Work required:
Reproduce each record verbatim, images excluded.

Given information:
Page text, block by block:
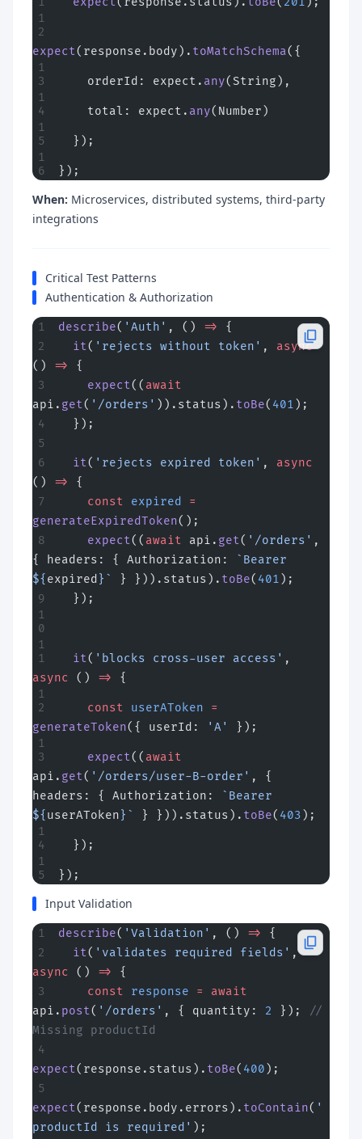
expect(response.body). toMatchSchema({
    orderId: expect.
any(String),
    total: expect.
any(Number)
  });
});
When: Microservices, distributed systems, third-party
integrations
Critical Test Patterns
Authentication & Authorization
describe( 'Auth' , () =>
{
  it
( 'rejects without token' , async
() =>
{
    expect
(( await
api. get( '/orders' )).status). toBe( 401 );
  });
  it
( 'rejects expired token' , async
() =>
{
    const
expired
=
generateExpiredToken();
    expect
(( await api. get( '/orders' ,
{ headers: { Authorization:
`Bearer
${ expired }` } })).status). toBe( 401 );
  });
  it
( 'blocks cross-user access'
async
() => {
    const
userAToken =
generateToken({ userId: 'A' });
    expect
(( await
api. get( '/orders/user-B-order' , {
headers: { Authorization:
`Bearer
${ userAToken}` } })).status). toBe( 403 );
  });
});
Input Validation
describe( 'Validation' , () =>
{
  it
( 'validates required fields'
,
async
() =>
{
    const
response =
await
api. post( '/orders' , { quantity: 2 });
//
Missing productId
expect(response.status). toBe( 400 );
expect(response.body.errors). toContain( '
productId is required' );
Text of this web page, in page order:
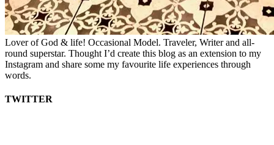
Lover of God & life! Occasional Model. Traveler, Writer and all-
round superstar. Thought I’d create this blog as an extension to my
Instagram and share some my favourite life experiences through
words.
TWITTER
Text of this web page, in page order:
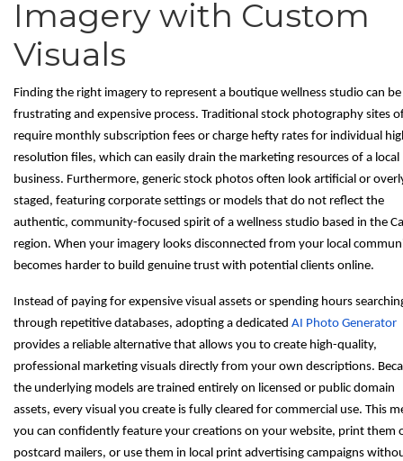
Imagery with Custom
Visuals
Finding the right imagery to represent a boutique wellness studio can be
frustrating and expensive process. Traditional stock photography sites
require monthly subscription fees or charge hefty rates for individual
resolution files, which can easily drain the marketing resources of a local
business. Furthermore, generic stock photos often look artificial or
staged, featuring corporate settings or models that do not reflect the
authentic, community-focused spirit of a wellness studio based in the
region. When your imagery looks disconnected from your local
becomes harder to build genuine trust with potential clients online.
Instead of paying for expensive visual assets or spending hours
through repetitive databases, adopting a dedicated AI Photo Generator
provides a reliable alternative that allows you to create high-quality,
professional marketing visuals directly from your own descriptions.
the underlying models are trained entirely on licensed or public domain
assets, every visual you create is fully cleared for commercial use. This
you can confidently feature your creations on your website, print them
postcard mailers, or use them in local print advertising campaigns
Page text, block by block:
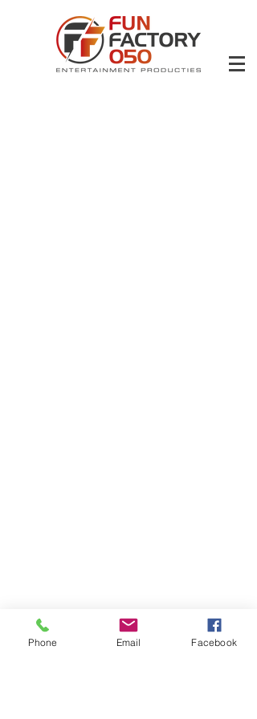
Phone Email Facebook
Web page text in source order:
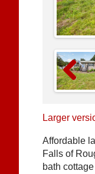
Larger
Affordable
Falls of
bath
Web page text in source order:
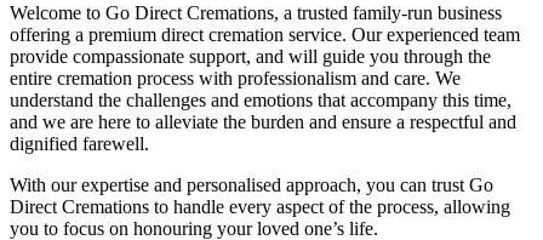
Welcome to Go Direct Cremations, a trusted family-run business
offering a premium direct cremation service. Our experienced team
provide compassionate support, and will guide you through the
entire cremation process with professionalism and care. We
understand the challenges and emotions that accompany this time,
and we are here to alleviate the burden and ensure a respectful and
dignified farewell.
With our expertise and personalised approach, you can trust Go
Direct Cremations to handle every aspect of the process, allowing
you to focus on honouring your loved one’s life.
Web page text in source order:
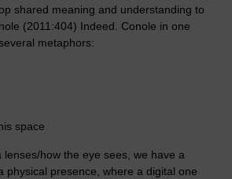
shared meaning and understanding to
(2011:404) Indeed. Conole in one
metaphors:
space
lenses/how the eye sees, we have a
physical presence, where a digital one
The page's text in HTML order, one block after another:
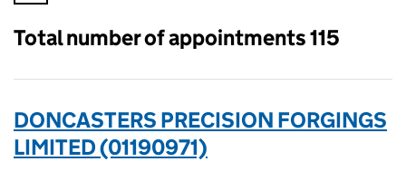
Total number of appointments 115
DONCASTERS PRECISION FORGINGS
LIMITED (01190971)
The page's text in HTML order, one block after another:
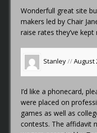
Wonderfull great site
makers led by Chair
raise rates they’ve
Stanley//August
I’d like a phonecard,
were placed on
games as well as
contests. The affidavit
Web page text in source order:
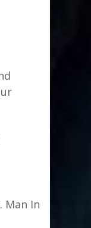
Man In
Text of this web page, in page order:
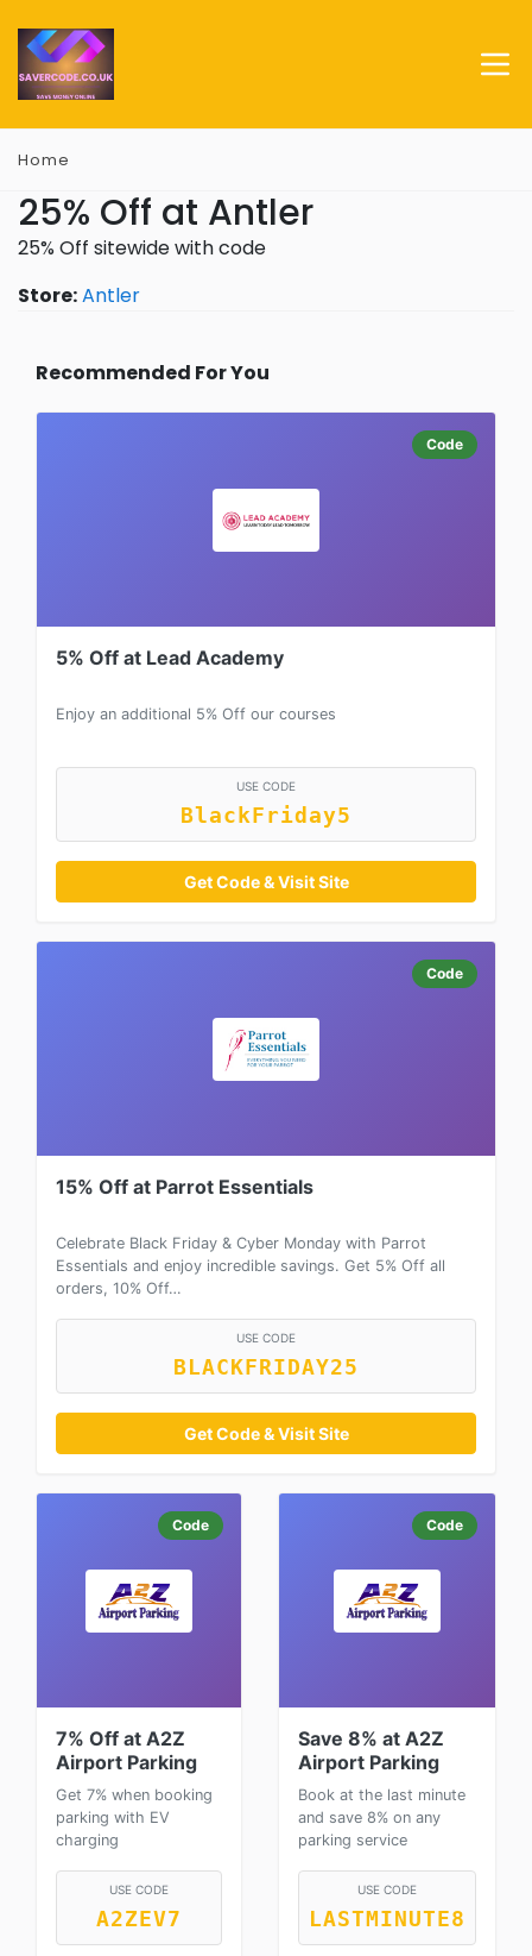
Home
25% Off at Antler
25% Off sitewide with code
Store:Antler
Recommended For You
Code
5% Off at Lead Academy
Enjoy an additional 5% Off our courses
USE CODE
BlackFriday5
Get Code & Visit Site
Code
15% Off at Parrot Essentials
Celebrate Black Friday & Cyber Monday with Parrot
Essentials and enjoy incredible savings. Get 5% Off all
orders, 10% Off…
USE CODE
BLACKFRIDAY25
Get Code & Visit Site
Code
7% Off at A2Z
Airport Parking
Get 7% when booking
parking with EV
charging
USE CODE
A2ZEV7
Code
Save 8% at A2Z
Airport Parking
Book at the last minute
and save 8% on any
parking service
USE CODE
LASTMINUTE8
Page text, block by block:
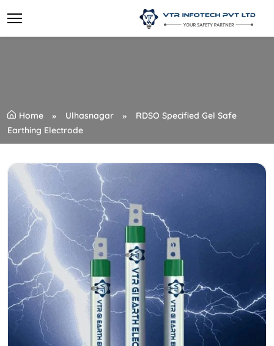
Home Ulhasnagar
RDSO Specified Gel Safe
Earthing Electrode
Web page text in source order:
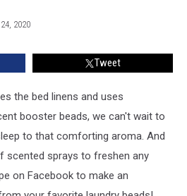
2020
Tweet
the bed linens and uses
booster beads, we can't wait to
to that comforting aroma. And
scented sprays to freshen any
on Facebook to make an
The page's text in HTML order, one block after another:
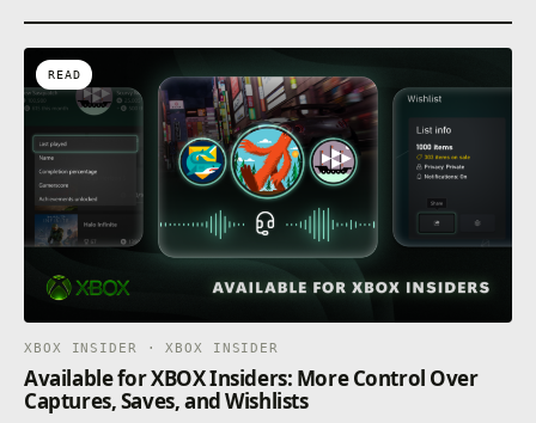
READ
XBOX INSIDER · XBOX INSIDER
Available for XBOX Insiders: More Control Over
Captures, Saves, and Wishlists
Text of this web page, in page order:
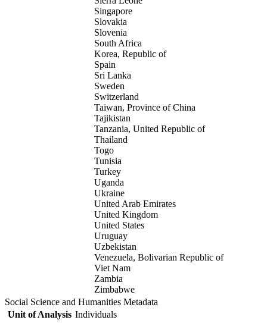
Singapore
Slovakia
Slovenia
South Africa
Korea, Republic of
Spain
Sri Lanka
Sweden
Switzerland
Taiwan, Province of China
Tajikistan
Tanzania, United Republic of
Thailand
Togo
Tunisia
Turkey
Uganda
Ukraine
United Arab Emirates
United Kingdom
United States
Uruguay
Uzbekistan
Venezuela, Bolivarian Republic of
Viet Nam
Zambia
Zimbabwe
Social Science and Humanities Metadata
Unit of Analysis Individuals
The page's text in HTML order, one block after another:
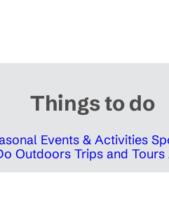
Things to do
Events & Activities
Outdoors Trips and Tours
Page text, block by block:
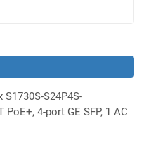
S24P4S-
4-port GE SFP, 1 AC
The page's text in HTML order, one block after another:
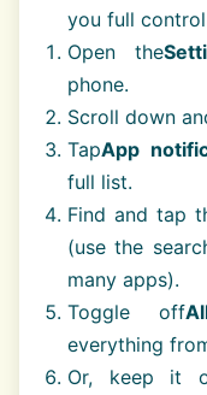
you full
Open the
phone.
Scroll down
TapApp
full list.
Find and tap
(use the
many apps).
Toggle off
everything
Or, keep it
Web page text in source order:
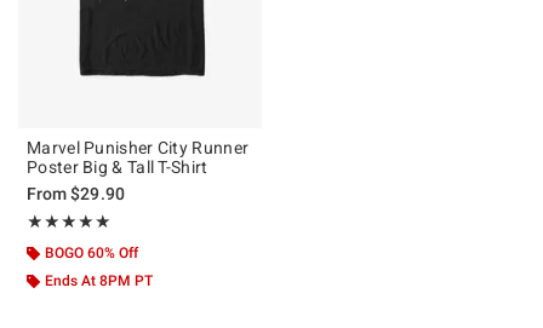
Marvel Punisher City Runner
Poster Big & Tall T-Shirt
From$29.90
★★★★★
Rating, 5 out of 5
★★★★★
BOGO 60% Off
Ends At 8PM PT
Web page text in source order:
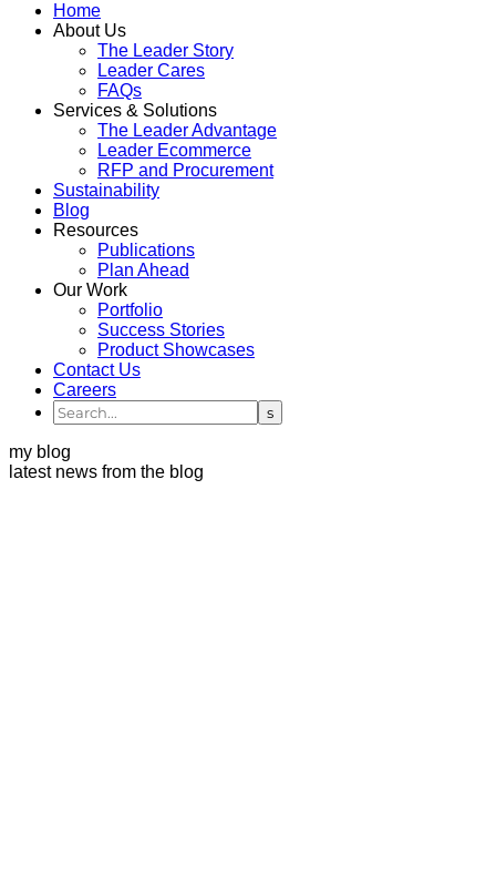
Home
About Us
The Leader Story
Leader Cares
FAQs
Services & Solutions
The Leader Advantage
Leader Ecommerce
RFP and Procurement
Sustainability
Blog
Resources
Publications
Plan Ahead
Our Work
Portfolio
Success Stories
Product Showcases
Contact Us
Careers
my blog
latest news from the blog
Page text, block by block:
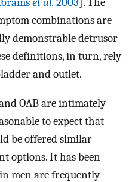
combinations are
demonstrable detrusor
definitions, in turn, rely
and outlet.
OAB are intimately
to expect that
be offered similar
options. It has been
men are frequently
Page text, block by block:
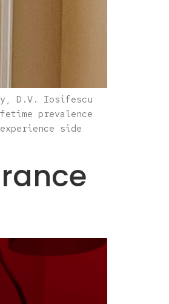
D.V. Iosifescu
prevalence
side
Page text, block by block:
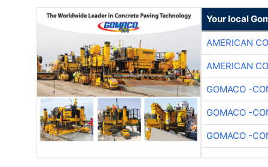
Your local
AMERICAN
AMERICAN
GOMACO -
GOMACO -
GOMACO -
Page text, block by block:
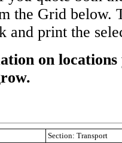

Solution to this task:
Page text, block by block:
expect(response.body). toMatchSchema({
    orderId: expect.
any(String),
    total: expect.
any(Number)
  });
});
When: Microservices, distributed systems, third-party
integrations
Critical Test Patterns
Authentication & Authorization
describe( 'Auth' , () =>
{
  it
( 'rejects without token' , async
() =>
{
    expect
(( await
api. get( '/orders' )).status). toBe( 401 );
  });
  it
( 'rejects expired token' , async
() =>
{
    const
expired
=
generateExpiredToken();
    expect
(( await api. get( '/orders' ,
{ headers: { Authorization:
`Bearer
${ expired }` } })).status). toBe( 401 );
  });
  it
( 'blocks cross-user access'
async
() => {
    const
userAToken =
generateToken({ userId: 'A' });
    expect
(( await
api. get( '/orders/user-B-order' , {
headers: { Authorization:
`Bearer
${ userAToken}` } })).status). toBe( 403 );
  });
});
Input Validation
describe( 'Validation' , () =>
{
  it
( 'validates required fields'
,
async
() =>
{
    const
response =
await
api. post( '/orders' , { quantity: 2 });
//
Missing productId
expect(response.status). toBe( 400 );
expect(response.body.errors). toContain( '
productId is required' );
Text of this web page, in page order:
Lover of God & life! Occasional Model. Traveler, Writer and all-
round superstar. Thought I’d create this blog as an extension to my
Instagram and share some my favourite life experiences through
words.
TWITTER
Text of this web page, in page order:
Imagery with Custom
Visuals
Finding the right imagery to represent a boutique wellness studio can be
frustrating and expensive process. Traditional stock photography sites
require monthly subscription fees or charge hefty rates for individual
resolution files, which can easily drain the marketing resources of a local
business. Furthermore, generic stock photos often look artificial or
staged, featuring corporate settings or models that do not reflect the
authentic, community-focused spirit of a wellness studio based in the
region. When your imagery looks disconnected from your local
becomes harder to build genuine trust with potential clients online.
Instead of paying for expensive visual assets or spending hours
through repetitive databases, adopting a dedicated AI Photo Generator
provides a reliable alternative that allows you to create high-quality,
professional marketing visuals directly from your own descriptions.
the underlying models are trained entirely on licensed or public domain
assets, every visual you create is fully cleared for commercial use. This
you can confidently feature your creations on your website, print them
postcard mailers, or use them in local print advertising campaigns
Page text, block by block:
Phone Email Facebook
Web page text in source order:
Larger
Affordable
Falls of
bath
Web page text in source order:
Welcome to Go Direct Cremations, a trusted family-run business
offering a premium direct cremation service. Our experienced team
provide compassionate support, and will guide you through the
entire cremation process with professionalism and care. We
understand the challenges and emotions that accompany this time,
and we are here to alleviate the burden and ensure a respectful and
dignified farewell.
With our expertise and personalised approach, you can trust Go
Direct Cremations to handle every aspect of the process, allowing
you to focus on honouring your loved one’s life.
Web page text in source order:
shared meaning and understanding to
(2011:404) Indeed. Conole in one
metaphors:
space
lenses/how the eye sees, we have a
physical presence, where a digital one
The page's text in HTML order, one block after another:
Total number of appointments 115
DONCASTERS PRECISION FORGINGS
LIMITED (01190971)
The page's text in HTML order, one block after another:
Wonderfull great site
makers led by Chair
raise rates they’ve
Stanley//August
I’d like a phonecard,
were placed on
games as well as
contests. The affidavit
Web page text in source order:
Man In
Text of this web page, in page order:
Home
25% Off at Antler
25% Off sitewide with code
Store:Antler
Recommended For You
Code
5% Off at Lead Academy
Enjoy an additional 5% Off our courses
USE CODE
BlackFriday5
Get Code & Visit Site
Code
15% Off at Parrot Essentials
Celebrate Black Friday & Cyber Monday with Parrot
Essentials and enjoy incredible savings. Get 5% Off all
orders, 10% Off…
USE CODE
BLACKFRIDAY25
Get Code & Visit Site
Code
7% Off at A2Z
Airport Parking
Get 7% when booking
parking with EV
charging
USE CODE
A2ZEV7
Code
Save 8% at A2Z
Airport Parking
Book at the last minute
and save 8% on any
parking service
USE CODE
LASTMINUTE8
Page text, block by block:
Home Ulhasnagar
RDSO Specified Gel Safe
Earthing Electrode
Web page text in source order:
2020
Tweet
the bed linens and uses
booster beads, we can't wait to
to that comforting aroma. And
scented sprays to freshen any
on Facebook to make an
The page's text in HTML order, one block after another:
READ
XBOX INSIDER · XBOX INSIDER
Available for XBOX Insiders: More Control Over
Captures, Saves, and Wishlists
Text of this web page, in page order:
Singapore
Slovakia
Slovenia
South Africa
Korea, Republic of
Spain
Sri Lanka
Sweden
Switzerland
Taiwan, Province of China
Tajikistan
Tanzania, United Republic of
Thailand
Togo
Tunisia
Turkey
Uganda
Ukraine
United Arab Emirates
United Kingdom
United States
Uruguay
Uzbekistan
Venezuela, Bolivarian Republic of
Viet Nam
Zambia
Zimbabwe
Social Science and Humanities Metadata
Unit of Analysis Individuals
The page's text in HTML order, one block after another:
Things to do
Events & Activities
Outdoors Trips and Tours
Page text, block by block:
S24P4S-
4-port GE SFP, 1 AC
The page's text in HTML order, one block after another:
you full
Open the
phone.
Scroll down
TapApp
full list.
Find and tap
(use the
many apps).
Toggle off
everything
Or, keep it
Web page text in source order:
Marvel Punisher City Runner
Poster Big & Tall T-Shirt
From$29.90
★★★★★
Rating, 5 out of 5
★★★★★
BOGO 60% Off
Ends At 8PM PT
Web page text in source order:
Home
About Us
The Leader Story
Leader Cares
FAQs
Services & Solutions
The Leader Advantage
Leader Ecommerce
RFP and Procurement
Sustainability
Blog
Resources
Publications
Plan Ahead
Our Work
Portfolio
Success Stories
Product Showcases
Contact Us
Careers
my blog
latest news from the blog
Page text, block by block:
combinations are
demonstrable detrusor
definitions, in turn, rely
and outlet.
OAB are intimately
to expect that
be offered similar
options. It has been
men are frequently
Page text, block by block:
D.V. Iosifescu
prevalence
side
Page text, block by block:
Your local
AMERICAN
AMERICAN
GOMACO -
GOMACO -
GOMACO -
Page text, block by block:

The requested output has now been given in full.